What is your most memorable ocean experience?

This is more of a broad way of answering the question, but when I turned 30, I went down to New Zealand by myself for about 6 weeks. I bought a van and lived out of it, and drove around looking for perfect point breaks. At that point in my life I had already dabbled in t-shirt designs a bit, but down there, doing nothing but surfing and sitting quietly by myself, not talking to people much, I thought a lot about what I wanted to do, and decided it was to open a shop. I came home, and lucked into a good space in my neighborhood, and started Mollusk. It was a good 30th birthday present to myself.
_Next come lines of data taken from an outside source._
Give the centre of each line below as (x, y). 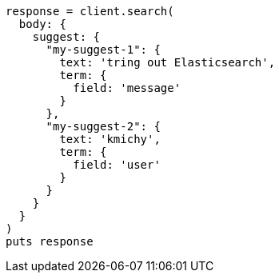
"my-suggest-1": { (103, 50)
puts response (50, 241)
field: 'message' (127, 88)
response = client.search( (90, 11)
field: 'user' (117, 165)
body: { (42, 24)
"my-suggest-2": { (103, 126)
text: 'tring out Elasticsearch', (167, 62)
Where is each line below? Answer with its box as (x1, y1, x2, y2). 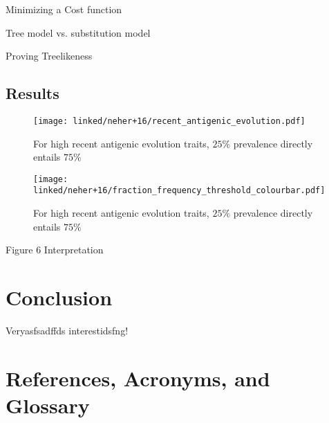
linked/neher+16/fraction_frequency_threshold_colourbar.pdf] (33, 186, 326, 196)
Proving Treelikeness (6, 48, 93, 63)
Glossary (6, 391, 90, 420)
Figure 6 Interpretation (6, 242, 104, 257)
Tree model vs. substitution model (6, 25, 151, 39)
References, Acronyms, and (6, 363, 270, 392)
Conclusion (6, 283, 113, 312)
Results (6, 82, 59, 104)
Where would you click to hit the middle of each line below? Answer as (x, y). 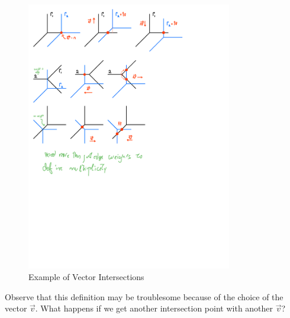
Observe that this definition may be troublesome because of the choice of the (144, 296)
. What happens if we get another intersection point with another (154, 308)
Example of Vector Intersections (86, 277)
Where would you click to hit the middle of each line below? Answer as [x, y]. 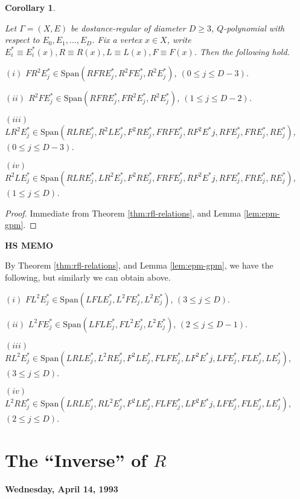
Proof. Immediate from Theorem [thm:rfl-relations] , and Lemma [123, 213]
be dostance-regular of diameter [128, 28]
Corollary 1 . [30, 7]
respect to [22, 40]
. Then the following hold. [242, 51]
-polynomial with [254, 28]
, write [179, 40]
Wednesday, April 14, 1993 [62, 488]
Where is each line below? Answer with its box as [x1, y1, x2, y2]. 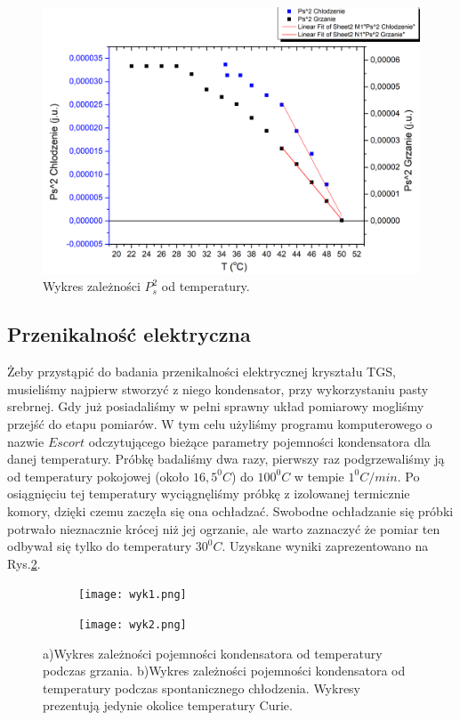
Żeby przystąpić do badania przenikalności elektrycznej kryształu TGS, [7, 362, 396, 381]
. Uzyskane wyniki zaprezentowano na [222, 537, 429, 555]
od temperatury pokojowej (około [7, 466, 190, 485]
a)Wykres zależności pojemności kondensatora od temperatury [43, 643, 383, 662]
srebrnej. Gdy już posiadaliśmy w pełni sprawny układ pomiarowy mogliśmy [7, 397, 424, 416]
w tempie [294, 466, 344, 485]
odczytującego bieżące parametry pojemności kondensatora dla [88, 432, 431, 450]
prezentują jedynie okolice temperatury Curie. [43, 696, 293, 715]
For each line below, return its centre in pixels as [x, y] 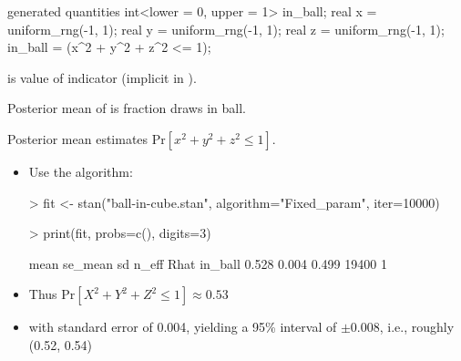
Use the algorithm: [81, 171]
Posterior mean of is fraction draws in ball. [127, 108]
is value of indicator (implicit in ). [102, 77]
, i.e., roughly [417, 327]
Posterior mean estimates [78, 138]
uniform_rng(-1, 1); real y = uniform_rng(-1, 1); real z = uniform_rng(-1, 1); [226, 29]
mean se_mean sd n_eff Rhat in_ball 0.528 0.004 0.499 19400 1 [208, 263]
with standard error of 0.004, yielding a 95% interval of [183, 327]
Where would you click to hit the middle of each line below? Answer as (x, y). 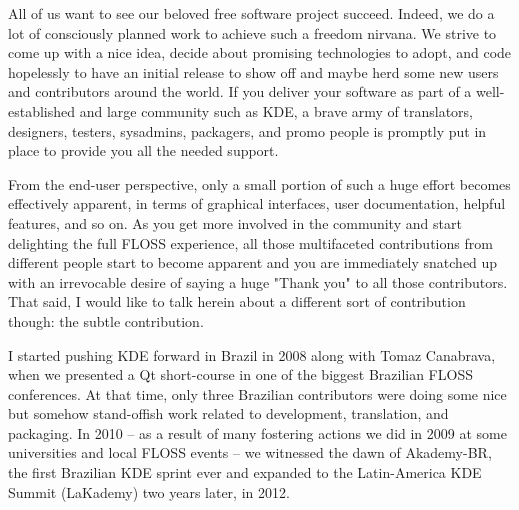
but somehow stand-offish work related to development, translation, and (228, 413)
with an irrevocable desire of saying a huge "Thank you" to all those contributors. (258, 281)
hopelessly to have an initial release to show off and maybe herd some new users (253, 71)
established (42, 110)
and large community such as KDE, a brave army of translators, (276, 110)
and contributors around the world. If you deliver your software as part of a (240, 91)
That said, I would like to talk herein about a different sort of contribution (237, 301)
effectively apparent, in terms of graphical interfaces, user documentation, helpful (257, 203)
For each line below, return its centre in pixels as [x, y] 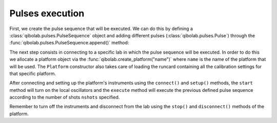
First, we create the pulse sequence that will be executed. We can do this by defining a [101, 29]
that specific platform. [33, 73]
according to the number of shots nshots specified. [65, 97]
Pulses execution [47, 13]
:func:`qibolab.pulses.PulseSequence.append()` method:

John, along with his collaborative art partner Jay Nelson, are legends within the surf art world. Their love of labor, Mollusk Surf Shop, has undeniably helped to influence the popular shift towards all things retro in surfing. While surfing has had many incarnations through its history–surfer as rebel, surfer as hippie, surfer as punk rocker–we are in an era that emphasizes the surfer as artist, and Mollusk epitomizes that, with an emphasis on style and creative expression above all else. At the store, they sell artwork, original clothing designs, and lots of unique surfboards, including throwback board designs and even finless alaias, like what the ancient Hawaiians used to ride.

“When I opened Mollusk, pretty much everyone out here surfed basic thrusters, and bigger boards for big surf. There were virtually no small, fishy boards around, so I went right into that niche.”

John is pivotal in all three of Mollusk’s pursuits: surfing, clothing, and art. When we met, the conversation predictably centered around his latest endeavor, the opening a new store Mollusk mini-store inside a wooden submarine.

“I’ve opened other branches of Mollusk elsewhere, and I didn’t want to just repeat myself with this one. I wanted to do something fun. So I brainstormed with Jay, and within about 10 minutes, we came up with the idea of a submarine to house our store. We’ve worked together so long that we operate that way. Ideas pop up pretty quickly.”

Most of the construction was done by Jay Nelson, who has been making unique wooden modifications to vehicles for a few years. They started by using 2×2’s to construct the shell of the sub, inspired by the skeleton of a whale. “It was really flimsy at first. Really flimsy.” That is, until they added old sections of door skins–thin pieces of plywood–which gave the sub much more stability.

The details are pretty exceptional. The sub is lined with windows, which look out into a blue painted wall that really makes it feel like you’re underwater. There’s a hatch on the top, and a bunk bed along the left side of the sub. Dominating the interior is a periscope, which you can (and should) look into. I don’t want to ruin the surprise and tell you what you’ll see inside.

John is casual about things that most people take seriously, but serious when others are casual. High up on his list are creativity and fun.

“You know, I don’t know if this shop is going to do well or make money. I don’t really have a master plan, or some spreadsheet of ‘how to do well.’ My ethos is instead pretty much, ‘well that will be fun,’ so I go with that. Which is probably pretty dumb.”

Or not dumb at all.

The Mollusk at Voyager is located at 365 Valencia Street, between 14th and 15th Streets. If you’re in San Francisco, it’s totally worth a visit, so you can find out what’s in the periscope, and go inside a wooden submarine store.